Working Paper - Implications of Data Anonymization on the Statistical Evidence of Disparity
We posted on SSRN a working paper by Heng Xu and Nan Zhang, addressing the implications of data anonymization on the statistical evidence of disparity.
Abstract: Research and practical development of data anonymization techniques has proliferated in recent years. Yet limited attention has been paid to examine the potentially disparate impact of privacy protection on underprivileged sub-populations. This study is one of the first attempts to examine the extent to which data anonymization could mask the gross statistical disparities between sub-populations in the data. We first describe two common mechanisms of data anonymization and two prevalent types of statistical evidence for disparity.
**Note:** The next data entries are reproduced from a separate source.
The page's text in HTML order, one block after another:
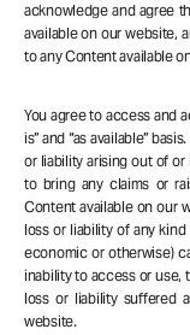
acknowledge and agree
available on our website,
to any Content available
You agree to access and
is” and “as available”
or liability arising out of
to bring any claims or
Content available on our
loss or liability of any
economic or otherwise)
inability to access or use,
loss or liability suffered
website.
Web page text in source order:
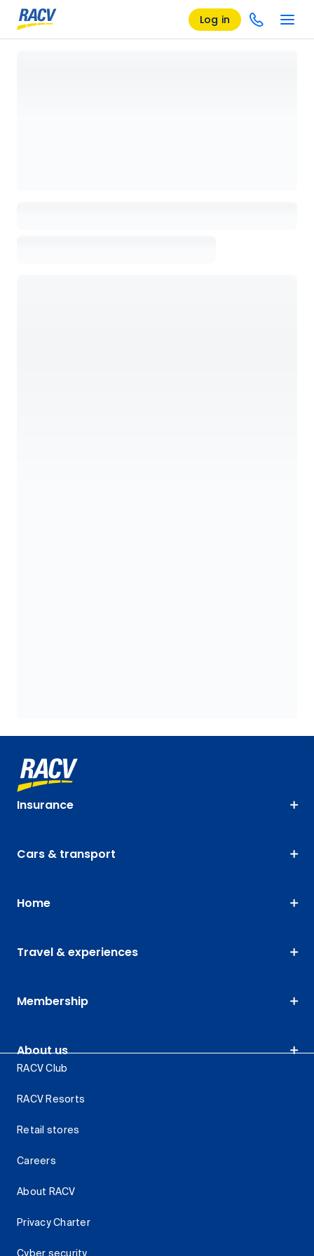
Log in
Insurance
Cars & transport
Home
Travel & experiences
Membership
About us
RACV Club
RACV Resorts
Retail stores
Careers
About RACV
Privacy Charter
Cyber security
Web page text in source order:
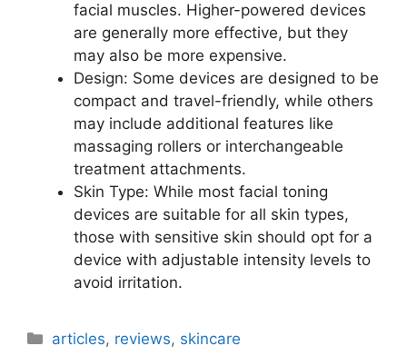
facial muscles. Higher-powered devices
are generally more effective, but they
may also be more expensive.
Design: Some devices are designed to be
compact and travel-friendly, while others
may include additional features like
massaging rollers or interchangeable
treatment attachments.
Skin Type: While most facial toning
devices are suitable for all skin types,
those with sensitive skin should opt for a
device with adjustable intensity levels to
avoid irritation.
Categories
articles, reviews, skincare

Then, we develop conceptual foundation and mathematical formalism demonstrating that the two data anonymization mechanisms have distinctive impacts on the identifiability of disparity, which also varies based on its statistical operationalization. After validating our findings with empirical evidence, we discuss the business and policy implications, highlighting the need for firms and policy makers to balance between the protection of privacy and the recognition/rectification of disparate impact.
Here is the link to the working paper. We are grateful for the helpful feedback and comments from the participants of the Harvard Privacy Tools Project Working Group Seminar and the 2020 Privacy Law Scholars Conference, where the paper was previously presented.